The fake ambulance moved at a fast but steady speed, its red and blue lights flashing in the night, its siren wobbling and stuttering shrilly to disperse the automobiles in front of it. Inside, it's driver Da’ud, dressed in a yellow hazmat suit and unrecognizable in his yellow hood, knew exactly where he had to go, having driven there on various occasions during practice runs.

In the back of the fake ambulance, Yousef and Sami, similarly dressed, sat on the opposite side of the tented stretcher, eyeing the unconscious boy strapped inside the plastic bubble.

As if to reassure himself, Yousef moved his hand to a pouch attached to his hazmat suit, where he kept the firing mechanism of the nuclear bomb attached to the bottom of the stretcher. He tapped the small device twice for reassurance, feeling both oddly comforted by its presence, and terrified by what it would eventually do to him.

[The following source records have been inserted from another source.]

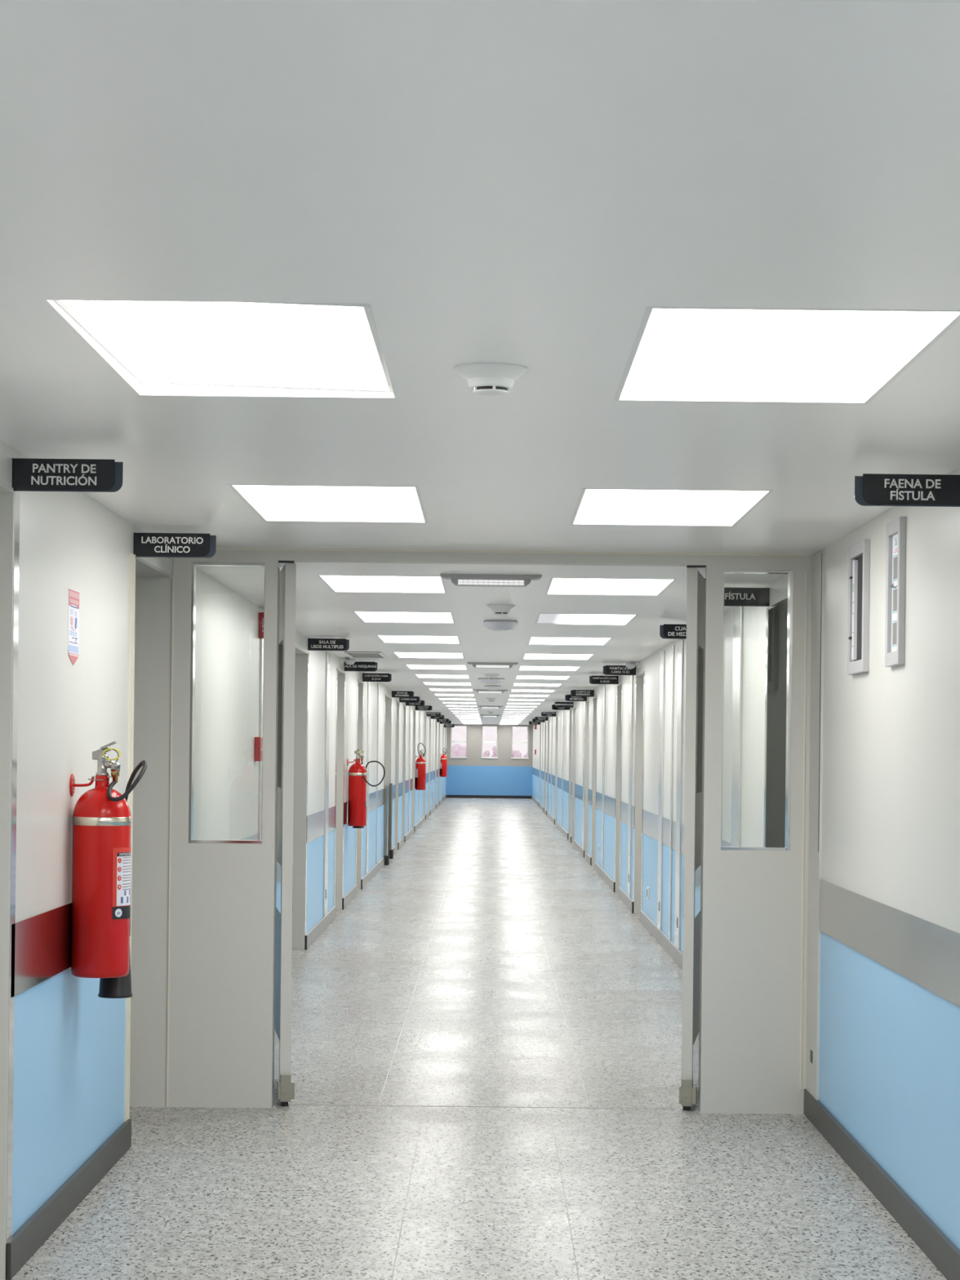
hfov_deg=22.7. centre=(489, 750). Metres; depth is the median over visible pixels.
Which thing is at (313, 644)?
room sign
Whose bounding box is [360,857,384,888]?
baseboard
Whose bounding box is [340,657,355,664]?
lamp
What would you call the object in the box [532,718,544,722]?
room sign
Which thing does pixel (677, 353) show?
ceiling light
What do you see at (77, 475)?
room sign
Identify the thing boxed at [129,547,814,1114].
door
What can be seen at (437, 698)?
ceiling light
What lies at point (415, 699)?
room sign
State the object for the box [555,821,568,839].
baseboard
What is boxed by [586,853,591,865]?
baseboard
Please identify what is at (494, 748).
tree
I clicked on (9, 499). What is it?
door
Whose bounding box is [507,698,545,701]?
ceiling light
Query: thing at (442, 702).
ceiling light
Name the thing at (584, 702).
trim
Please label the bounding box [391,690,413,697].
room sign
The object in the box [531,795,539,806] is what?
baseboard
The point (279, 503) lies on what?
ceiling light
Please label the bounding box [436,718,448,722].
room sign
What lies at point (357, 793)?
fire extinguisher
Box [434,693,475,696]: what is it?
ceiling light
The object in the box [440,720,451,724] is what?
room sign
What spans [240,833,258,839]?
trim
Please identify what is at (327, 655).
trim
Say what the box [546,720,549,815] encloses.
door
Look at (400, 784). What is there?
trim
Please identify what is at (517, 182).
ceiling
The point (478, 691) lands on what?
emergency light
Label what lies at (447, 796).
baseboard
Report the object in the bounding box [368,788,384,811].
trim
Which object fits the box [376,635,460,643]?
ceiling light
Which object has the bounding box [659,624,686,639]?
room sign
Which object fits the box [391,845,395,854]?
baseboard
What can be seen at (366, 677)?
room sign
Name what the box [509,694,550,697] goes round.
ceiling light
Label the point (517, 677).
ceiling light
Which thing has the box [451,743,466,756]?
tree
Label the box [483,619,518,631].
dome
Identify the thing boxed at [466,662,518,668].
emergency light
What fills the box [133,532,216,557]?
room sign
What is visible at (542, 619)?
ceiling light
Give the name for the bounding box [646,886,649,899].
wall socket
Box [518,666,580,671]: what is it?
ceiling light
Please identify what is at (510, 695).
diffuser
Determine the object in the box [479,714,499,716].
emergency light
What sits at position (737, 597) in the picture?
room sign
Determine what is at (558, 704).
room sign
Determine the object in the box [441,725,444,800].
door
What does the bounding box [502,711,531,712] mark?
ceiling light
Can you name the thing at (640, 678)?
door
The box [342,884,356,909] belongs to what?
baseboard
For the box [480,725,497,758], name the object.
window
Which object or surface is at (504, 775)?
wall
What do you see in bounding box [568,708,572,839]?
door
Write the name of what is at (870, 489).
room sign
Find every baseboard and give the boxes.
[5,1119,131,1279]
[304,906,336,950]
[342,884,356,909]
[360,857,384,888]
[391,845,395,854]
[397,838,403,849]
[404,828,413,842]
[413,817,424,831]
[425,812,429,820]
[429,805,435,815]
[446,795,531,798]
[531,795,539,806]
[547,812,555,824]
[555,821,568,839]
[573,840,584,857]
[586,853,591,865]
[594,861,615,892]
[617,887,633,913]
[640,909,682,969]
[803,1088,959,1279]
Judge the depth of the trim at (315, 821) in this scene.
19.06 m
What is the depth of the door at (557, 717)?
48.99 m
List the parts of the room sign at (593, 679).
plate
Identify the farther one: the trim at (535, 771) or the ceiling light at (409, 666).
the trim at (535, 771)
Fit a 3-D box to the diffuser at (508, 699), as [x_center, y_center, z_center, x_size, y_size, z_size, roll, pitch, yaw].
[0.592,-0.830,38.745,0.576,0.006,1.166,1,0,0]
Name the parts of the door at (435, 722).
frame
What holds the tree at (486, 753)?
on the ground
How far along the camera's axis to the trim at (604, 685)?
28.21 m
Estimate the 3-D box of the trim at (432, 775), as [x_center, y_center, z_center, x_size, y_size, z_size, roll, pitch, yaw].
[-1.361,0.587,57.300,0.006,0.205,4.960,1,0,0]
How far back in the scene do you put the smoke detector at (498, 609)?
13.55 m
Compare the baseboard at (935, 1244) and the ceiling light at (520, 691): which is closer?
the baseboard at (935, 1244)
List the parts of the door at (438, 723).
frame
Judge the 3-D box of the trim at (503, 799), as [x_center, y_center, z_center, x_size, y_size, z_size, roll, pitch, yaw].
[0.419,1.494,42.710,0.003,0.001,65.180,1,0,0]
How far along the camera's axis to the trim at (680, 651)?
16.95 m
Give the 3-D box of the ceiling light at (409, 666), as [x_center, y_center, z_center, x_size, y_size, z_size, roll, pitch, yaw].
[-0.522,-0.858,23.895,0.600,0.051,1.190,1,0,0]
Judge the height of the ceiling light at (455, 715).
0.051 m
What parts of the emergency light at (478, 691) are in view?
mounting plate
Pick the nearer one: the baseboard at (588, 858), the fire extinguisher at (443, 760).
the baseboard at (588, 858)
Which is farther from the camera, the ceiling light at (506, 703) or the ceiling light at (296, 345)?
the ceiling light at (506, 703)
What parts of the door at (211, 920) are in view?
vision glass, kick plate, panel, closer arm, kick plate, panel, closer arm, vision glass
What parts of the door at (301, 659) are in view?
casing
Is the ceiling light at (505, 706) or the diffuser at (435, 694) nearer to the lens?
the diffuser at (435, 694)
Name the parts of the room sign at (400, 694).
plate
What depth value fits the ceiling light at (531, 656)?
21.06 m
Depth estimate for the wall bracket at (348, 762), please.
22.90 m
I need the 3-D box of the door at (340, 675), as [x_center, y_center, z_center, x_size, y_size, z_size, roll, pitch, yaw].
[-1.480,0.351,21.700,0.251,2.245,1.240,1,0,0]
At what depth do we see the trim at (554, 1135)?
7.74 m
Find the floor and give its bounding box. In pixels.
[10,797,946,1279]
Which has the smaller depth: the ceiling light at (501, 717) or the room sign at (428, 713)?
the room sign at (428, 713)
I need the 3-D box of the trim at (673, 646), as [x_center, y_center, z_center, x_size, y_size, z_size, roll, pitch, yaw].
[1.348,0.309,17.730,0.012,2.183,0.100,1,0,0]
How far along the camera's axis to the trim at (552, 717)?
52.01 m
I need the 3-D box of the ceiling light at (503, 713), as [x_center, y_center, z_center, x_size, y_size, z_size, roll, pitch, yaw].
[0.593,-0.846,53.595,0.600,0.051,1.190,1,0,0]
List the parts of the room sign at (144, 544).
wall plate
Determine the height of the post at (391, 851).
1.030 m
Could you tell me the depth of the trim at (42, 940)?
7.13 m
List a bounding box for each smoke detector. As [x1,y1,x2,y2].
[453,362,528,395]
[484,674,499,679]
[486,604,515,615]
[486,697,496,702]
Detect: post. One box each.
[383,785,389,865]
[389,782,393,858]
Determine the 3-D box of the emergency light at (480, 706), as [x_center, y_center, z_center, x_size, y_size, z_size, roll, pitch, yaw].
[0.009,-0.803,44.000,0.480,0.050,0.120,1,0,0]
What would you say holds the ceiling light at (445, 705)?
attached to the ceiling
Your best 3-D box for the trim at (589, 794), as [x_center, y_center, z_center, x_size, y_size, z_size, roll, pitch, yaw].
[1.347,0.618,32.050,0.006,0.205,1.260,1,0,0]
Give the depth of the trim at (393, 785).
34.00 m
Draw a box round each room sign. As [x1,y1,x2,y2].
[11,457,123,492]
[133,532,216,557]
[307,638,349,650]
[344,661,377,671]
[362,673,391,681]
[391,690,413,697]
[399,696,419,702]
[405,700,424,706]
[415,705,431,710]
[426,711,440,716]
[431,715,444,719]
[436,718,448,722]
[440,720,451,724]
[444,724,454,727]
[528,721,540,724]
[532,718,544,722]
[534,716,547,720]
[541,711,555,716]
[551,704,569,710]
[554,702,573,707]
[564,694,586,701]
[570,689,594,697]
[589,675,618,684]
[603,665,635,675]
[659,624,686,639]
[724,587,769,606]
[854,473,959,506]
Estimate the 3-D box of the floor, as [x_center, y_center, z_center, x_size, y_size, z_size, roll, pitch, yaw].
[-0.017,1.550,35.700,3.500,0.120,79.800,1,0,0]
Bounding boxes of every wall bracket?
[69,773,108,796]
[346,759,359,765]
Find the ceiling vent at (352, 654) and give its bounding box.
[344,651,386,657]
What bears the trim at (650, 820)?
attached to the wall at (889, 1068)
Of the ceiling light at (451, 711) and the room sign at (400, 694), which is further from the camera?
the ceiling light at (451, 711)
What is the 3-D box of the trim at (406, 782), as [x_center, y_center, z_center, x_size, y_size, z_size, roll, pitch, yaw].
[-1.361,0.587,40.400,0.006,0.205,3.760,1,0,0]
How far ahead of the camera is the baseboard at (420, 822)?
46.12 m
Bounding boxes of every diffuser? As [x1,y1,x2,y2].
[407,665,466,668]
[430,688,472,690]
[435,693,473,695]
[439,697,475,699]
[446,705,474,706]
[506,706,537,706]
[508,698,543,700]
[510,694,548,696]
[511,689,554,691]
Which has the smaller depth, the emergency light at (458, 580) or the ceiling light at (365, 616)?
the emergency light at (458, 580)
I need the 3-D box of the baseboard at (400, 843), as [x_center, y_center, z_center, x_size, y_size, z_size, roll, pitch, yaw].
[-1.364,1.422,36.600,0.018,0.105,1.800,1,0,0]
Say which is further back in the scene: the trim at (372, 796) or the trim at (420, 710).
the trim at (420, 710)
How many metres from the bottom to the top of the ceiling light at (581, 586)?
0.051 m
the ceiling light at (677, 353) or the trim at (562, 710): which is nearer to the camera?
the ceiling light at (677, 353)
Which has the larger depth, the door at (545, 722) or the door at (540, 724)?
the door at (540, 724)
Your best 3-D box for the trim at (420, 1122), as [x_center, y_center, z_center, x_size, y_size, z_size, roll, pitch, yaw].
[-0.275,1.487,7.750,0.002,0.001,3.700,1,0,0]
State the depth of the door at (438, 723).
64.88 m
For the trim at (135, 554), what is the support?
attached to the wall at (69, 1040)
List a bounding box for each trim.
[10,902,130,996]
[128,554,135,1119]
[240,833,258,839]
[257,638,263,839]
[294,1104,676,1109]
[306,805,335,843]
[323,652,330,916]
[343,801,347,824]
[365,681,369,874]
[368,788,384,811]
[375,683,378,864]
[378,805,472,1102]
[391,1121,421,1279]
[392,784,395,799]
[398,782,402,796]
[404,778,413,793]
[408,706,410,831]
[418,710,420,821]
[425,773,428,782]
[430,770,435,780]
[431,719,433,808]
[502,799,588,1104]
[532,767,539,777]
[540,770,544,780]
[541,722,542,805]
[548,773,555,786]
[550,716,552,814]
[554,1135,579,1279]
[557,777,568,793]
[561,710,564,826]
[574,783,585,801]
[582,701,586,849]
[587,788,591,805]
[595,791,615,817]
[601,684,605,869]
[620,800,634,828]
[627,675,633,897]
[642,809,684,854]
[657,650,665,930]
[668,644,674,940]
[674,639,684,950]
[721,839,730,846]
[730,606,742,846]
[805,550,825,1100]
[819,879,959,1007]
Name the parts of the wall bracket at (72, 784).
hook arm
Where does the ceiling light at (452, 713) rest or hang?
attached to the ceiling
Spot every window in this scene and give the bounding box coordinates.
[450,724,467,758]
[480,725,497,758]
[511,725,528,759]
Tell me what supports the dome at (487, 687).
attached to the ceiling
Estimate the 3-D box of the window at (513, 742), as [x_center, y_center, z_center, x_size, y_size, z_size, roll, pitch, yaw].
[0.956,-0.268,75.375,0.565,1.033,0.210,1,0,0]
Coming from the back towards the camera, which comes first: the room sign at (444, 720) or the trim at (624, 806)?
the room sign at (444, 720)
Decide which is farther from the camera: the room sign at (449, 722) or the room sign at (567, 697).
the room sign at (449, 722)
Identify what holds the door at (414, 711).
in the wall at (69, 1040)
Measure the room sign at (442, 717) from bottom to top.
0.090 m
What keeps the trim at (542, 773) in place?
attached to the wall at (889, 1068)
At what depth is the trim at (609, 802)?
27.43 m
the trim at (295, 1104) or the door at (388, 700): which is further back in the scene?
the door at (388, 700)
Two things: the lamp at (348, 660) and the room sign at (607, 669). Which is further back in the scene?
the room sign at (607, 669)
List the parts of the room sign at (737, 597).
plate
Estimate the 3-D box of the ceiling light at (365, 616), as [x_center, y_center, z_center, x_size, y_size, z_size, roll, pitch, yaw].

He would not feel anything, he had been told. His brain would be vaporized before it processed what had happened. He would leave his earthly bonds in a glorious flash, and then lead an everlasting life of eternal pleasure.

* * *

“It’s coming this way,” Parker said to Gomer, unable to hide his excitement. “It should be here any minute.”

The FBI Special Agent nodded. He opened the passenger door, and shouted to Montañez, standing by his car, “They’re coming!”

Montañez eyed him with angry resignation. Less than ten minutes before, the FBI agent had confessed to him that, contrary to his prior assurances, there had been a GPS tracking device in the ambulance.

Gomer had allegedly found about it, the Special Agent had claimed, after he had double-checked with his men that the tracker had been removed. To “his great surprise”, he had been informed that the GPS tracker had been left in the hospital vehicle, and that his order to remove it had somehow been "misinterpreted".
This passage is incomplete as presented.